# [TRY IT]
Only some lines are wanted. Transcribe, exactly, the lines below from the line with "生成表单键名称的唯一方法 (8, 4, 176, 24)" up to and including the line with "参数 name & (8, 37, 90, 58)".

[Stored records]
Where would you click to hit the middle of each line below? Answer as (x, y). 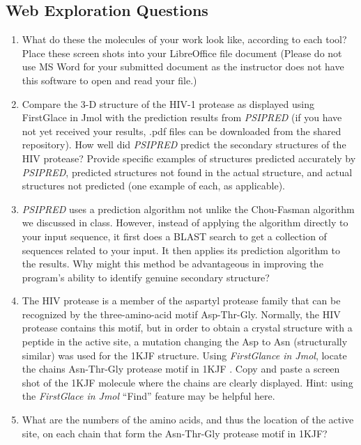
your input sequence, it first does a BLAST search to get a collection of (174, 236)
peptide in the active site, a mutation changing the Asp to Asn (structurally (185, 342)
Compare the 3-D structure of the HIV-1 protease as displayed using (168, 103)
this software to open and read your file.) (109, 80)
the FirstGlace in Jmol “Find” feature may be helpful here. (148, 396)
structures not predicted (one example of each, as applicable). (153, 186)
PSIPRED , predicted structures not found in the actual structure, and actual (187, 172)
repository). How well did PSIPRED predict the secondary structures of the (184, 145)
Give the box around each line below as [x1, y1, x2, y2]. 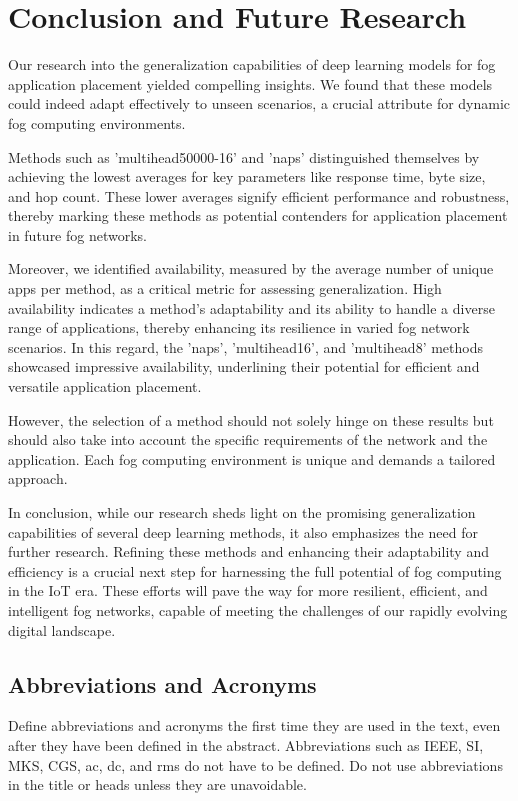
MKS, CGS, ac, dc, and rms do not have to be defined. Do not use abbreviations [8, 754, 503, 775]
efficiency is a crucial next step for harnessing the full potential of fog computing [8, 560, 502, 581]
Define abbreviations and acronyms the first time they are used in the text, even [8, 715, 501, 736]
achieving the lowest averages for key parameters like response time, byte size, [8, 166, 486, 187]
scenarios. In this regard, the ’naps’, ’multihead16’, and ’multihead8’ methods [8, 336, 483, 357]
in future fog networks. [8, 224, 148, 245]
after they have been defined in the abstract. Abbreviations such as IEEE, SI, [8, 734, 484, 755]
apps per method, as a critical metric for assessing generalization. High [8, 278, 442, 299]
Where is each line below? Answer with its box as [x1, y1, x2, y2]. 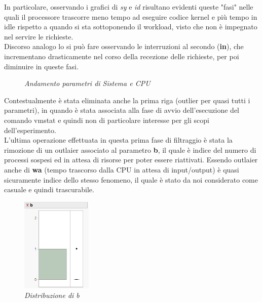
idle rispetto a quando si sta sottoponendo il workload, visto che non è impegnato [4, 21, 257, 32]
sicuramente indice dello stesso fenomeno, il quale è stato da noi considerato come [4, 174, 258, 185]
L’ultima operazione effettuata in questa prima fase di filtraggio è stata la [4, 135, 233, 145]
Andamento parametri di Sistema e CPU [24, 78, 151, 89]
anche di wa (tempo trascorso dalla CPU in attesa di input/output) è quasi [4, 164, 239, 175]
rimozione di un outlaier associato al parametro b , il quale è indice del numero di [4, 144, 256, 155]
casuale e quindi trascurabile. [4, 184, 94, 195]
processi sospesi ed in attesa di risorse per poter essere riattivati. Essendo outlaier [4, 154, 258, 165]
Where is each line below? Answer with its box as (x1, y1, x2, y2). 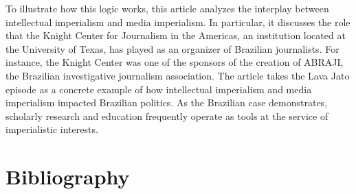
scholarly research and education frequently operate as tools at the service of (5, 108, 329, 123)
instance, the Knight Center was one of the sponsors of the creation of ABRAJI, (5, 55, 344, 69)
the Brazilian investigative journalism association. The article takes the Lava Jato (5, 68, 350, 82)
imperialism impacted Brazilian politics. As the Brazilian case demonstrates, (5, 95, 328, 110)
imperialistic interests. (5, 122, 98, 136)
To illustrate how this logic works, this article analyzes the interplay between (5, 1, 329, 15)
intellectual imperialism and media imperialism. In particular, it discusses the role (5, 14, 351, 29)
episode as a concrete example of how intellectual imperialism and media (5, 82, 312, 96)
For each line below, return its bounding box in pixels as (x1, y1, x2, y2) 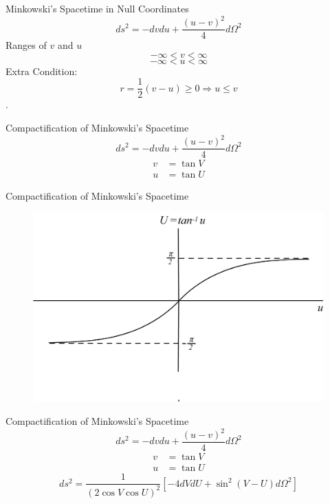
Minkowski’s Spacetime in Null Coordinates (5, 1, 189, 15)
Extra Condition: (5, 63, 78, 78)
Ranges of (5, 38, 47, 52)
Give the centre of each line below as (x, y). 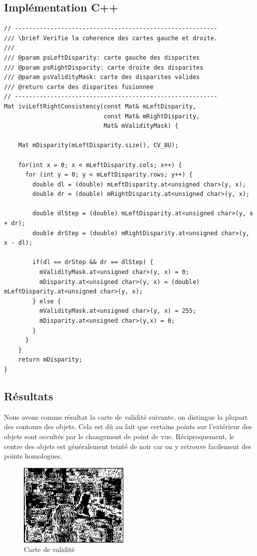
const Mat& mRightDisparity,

--

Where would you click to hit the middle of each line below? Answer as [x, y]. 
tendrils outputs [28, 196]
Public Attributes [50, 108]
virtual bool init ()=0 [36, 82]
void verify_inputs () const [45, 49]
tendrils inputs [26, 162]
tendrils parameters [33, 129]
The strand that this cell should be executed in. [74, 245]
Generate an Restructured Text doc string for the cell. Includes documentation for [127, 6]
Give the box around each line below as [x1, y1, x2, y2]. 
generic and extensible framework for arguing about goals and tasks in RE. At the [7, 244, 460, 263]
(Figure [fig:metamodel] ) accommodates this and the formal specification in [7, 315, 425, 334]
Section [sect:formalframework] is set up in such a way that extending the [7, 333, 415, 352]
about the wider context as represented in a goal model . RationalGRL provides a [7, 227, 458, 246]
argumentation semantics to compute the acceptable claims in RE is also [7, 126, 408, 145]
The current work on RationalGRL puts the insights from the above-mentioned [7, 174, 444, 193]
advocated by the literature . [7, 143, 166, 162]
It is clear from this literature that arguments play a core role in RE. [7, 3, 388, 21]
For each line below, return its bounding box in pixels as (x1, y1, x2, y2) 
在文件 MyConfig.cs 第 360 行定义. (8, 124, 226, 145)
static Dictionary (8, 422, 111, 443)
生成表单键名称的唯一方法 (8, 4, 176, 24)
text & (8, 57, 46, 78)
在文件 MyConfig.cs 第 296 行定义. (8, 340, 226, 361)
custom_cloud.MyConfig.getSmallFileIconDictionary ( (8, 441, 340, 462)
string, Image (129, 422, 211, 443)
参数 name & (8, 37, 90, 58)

...

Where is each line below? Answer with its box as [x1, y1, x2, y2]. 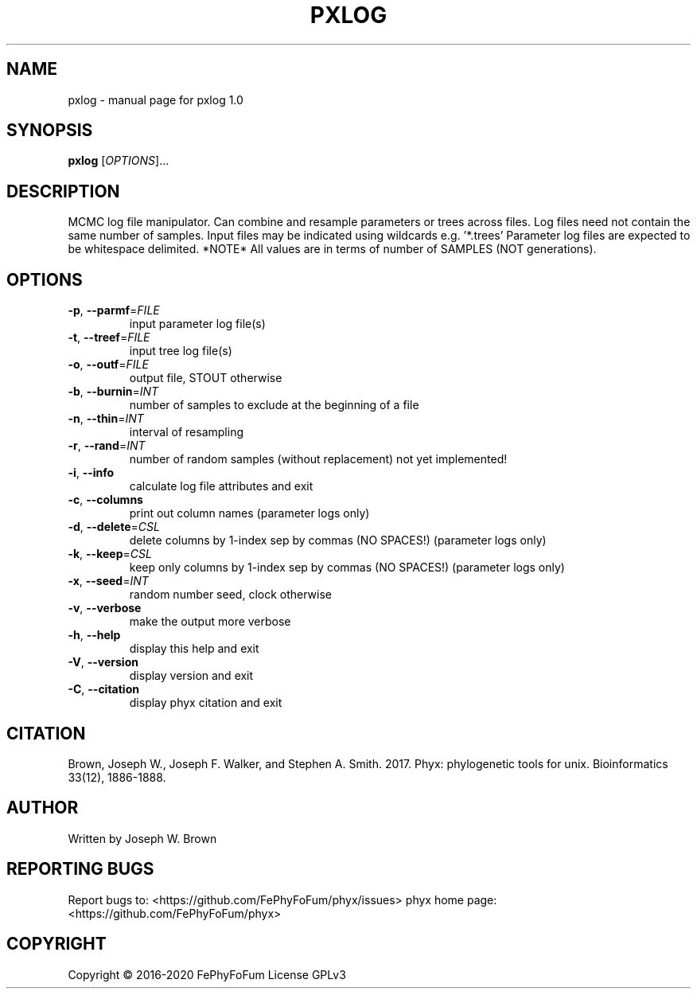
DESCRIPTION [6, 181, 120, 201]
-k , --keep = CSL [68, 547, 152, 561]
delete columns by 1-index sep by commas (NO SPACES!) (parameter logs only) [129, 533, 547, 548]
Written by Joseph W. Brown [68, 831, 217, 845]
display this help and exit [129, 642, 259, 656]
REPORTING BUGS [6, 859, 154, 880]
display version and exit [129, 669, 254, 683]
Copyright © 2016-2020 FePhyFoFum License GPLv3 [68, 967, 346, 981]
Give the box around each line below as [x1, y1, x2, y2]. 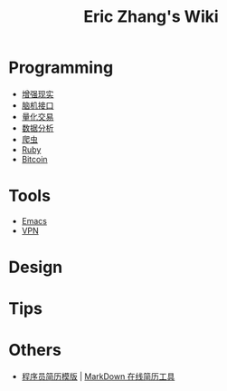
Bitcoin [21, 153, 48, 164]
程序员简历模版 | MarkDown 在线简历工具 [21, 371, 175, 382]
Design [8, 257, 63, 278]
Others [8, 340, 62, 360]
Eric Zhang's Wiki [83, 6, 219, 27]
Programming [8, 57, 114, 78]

# [REPLY]
生成表单键名称的唯一方法 (8, 4, 176, 24)
text & (8, 57, 46, 78)
在文件 MyConfig.cs 第 296 行定义. (8, 340, 226, 361)
custom_cloud.MyConfig.getSmallFileIconDictionary ( (8, 441, 340, 462)
string, Image (129, 422, 211, 443)
参数 name & (8, 37, 90, 58)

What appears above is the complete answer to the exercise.